Il medico uguale agli altri

Rubrica quotidiana a cura di P. Salvatore Brugnano

Storie belle… per vivere meglio

Il medico uguale agli altri.

Aforismi, detti, battute sui medici non si contano più, e tante volte in tono cattivo o ironico. Ma tutti apprezziamo quel medico ricco di conoscenze, e non soltanto di quelle che sono contenute nei libri, ma che provengono dalla voce dei suoi pazienti. Infatti gran parte di quello che i medici sanno è insegnato loro dai malati.
– Tuttavia il nostro approccio con loro non è sempre quello giusto, perché ci avviciniamo a loro come quando ci avviciniamo a Dio. Dice un appropriato aforisma: “Noi adoriamo Dio e il Dottore allo stesso modo. Solo in caso di pericolo, non prima. Passato il pericolo, entrambi sono allo stesso modo ricambiati, Dio è dimenticato e il Dottore quasi disprezzato. – Onore a tutti i medici che svolgono la loro professione con lo spirito di San Giuseppe Moscati, il medico Santo.

C’era una volta un centro sanitario sempre affollato di pazienti. Ogni giorno c’erano grandi code di persone che volevano essere visitate dai medici.
♦ Un giorno, Gesù decise di scendere a dare un aiuto. Si mise il camice di dottore, entrò nella sala d’attesa, e chiamò per le visite.
Era il turno di uno storpio. Entrò. Gesù lo guardò e gli disse: “Puoi andare”.
L’uomo si alzò e se ne andò: camminava completamente guarito.
♦ Nel passare in mezzo agli altri che aspettavano, gli chiesero: “Come è questo nuovo dottore?”
Rispose: “Uguale agli altri. Non mi ha nemmeno toccato, non mi ha neanche fatto distendere sulla barella: è stato molto veloce”.
♥ Che ingratitudine! Era guarito, ma lui guardava solo il lato mancante: la visita.

♥ Spesso facciamo lo stesso con Gesù nella eucaristia; eppure Lui è il medico che ci salva.
Ingrati.
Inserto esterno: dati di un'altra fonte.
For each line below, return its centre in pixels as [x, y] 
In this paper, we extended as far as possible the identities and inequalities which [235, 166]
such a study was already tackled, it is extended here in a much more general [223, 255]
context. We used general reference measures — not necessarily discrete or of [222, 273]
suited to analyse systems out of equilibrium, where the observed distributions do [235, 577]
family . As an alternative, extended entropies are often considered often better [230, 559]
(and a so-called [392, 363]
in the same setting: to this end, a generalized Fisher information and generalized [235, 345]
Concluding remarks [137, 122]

Diventiamo ansiosi perché la Messa finisca per potercene andare, lasciando solo Gesù, là nel tabernacolo.

(Fonte: Historinhas do Padre Queiroz, redentorista brasiliano, ed anche presente passim sul web).
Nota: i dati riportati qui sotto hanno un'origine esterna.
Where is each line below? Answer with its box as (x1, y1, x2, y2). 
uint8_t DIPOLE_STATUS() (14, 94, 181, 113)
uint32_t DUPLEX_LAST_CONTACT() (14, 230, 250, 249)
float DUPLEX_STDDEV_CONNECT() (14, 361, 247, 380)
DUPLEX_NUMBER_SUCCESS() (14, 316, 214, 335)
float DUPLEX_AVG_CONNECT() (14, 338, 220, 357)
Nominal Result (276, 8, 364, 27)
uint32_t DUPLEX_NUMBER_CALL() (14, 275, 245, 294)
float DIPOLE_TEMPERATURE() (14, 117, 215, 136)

Tutti apprezziamo il medico ricco di conoscenze, e non soltanto di quelle che sono contenute nei libri, ma dalla voce dei suoi pazienti. Al medico ci si avvicina con trepidazione, più che come al confessore. Il medico ha il primario compito di accogliere prima il paziente e poi la sua malattia. Onore a tutti i medici che svolgono la loro professione con lo spirito di San Giuseppe Moscati, il medico Santo.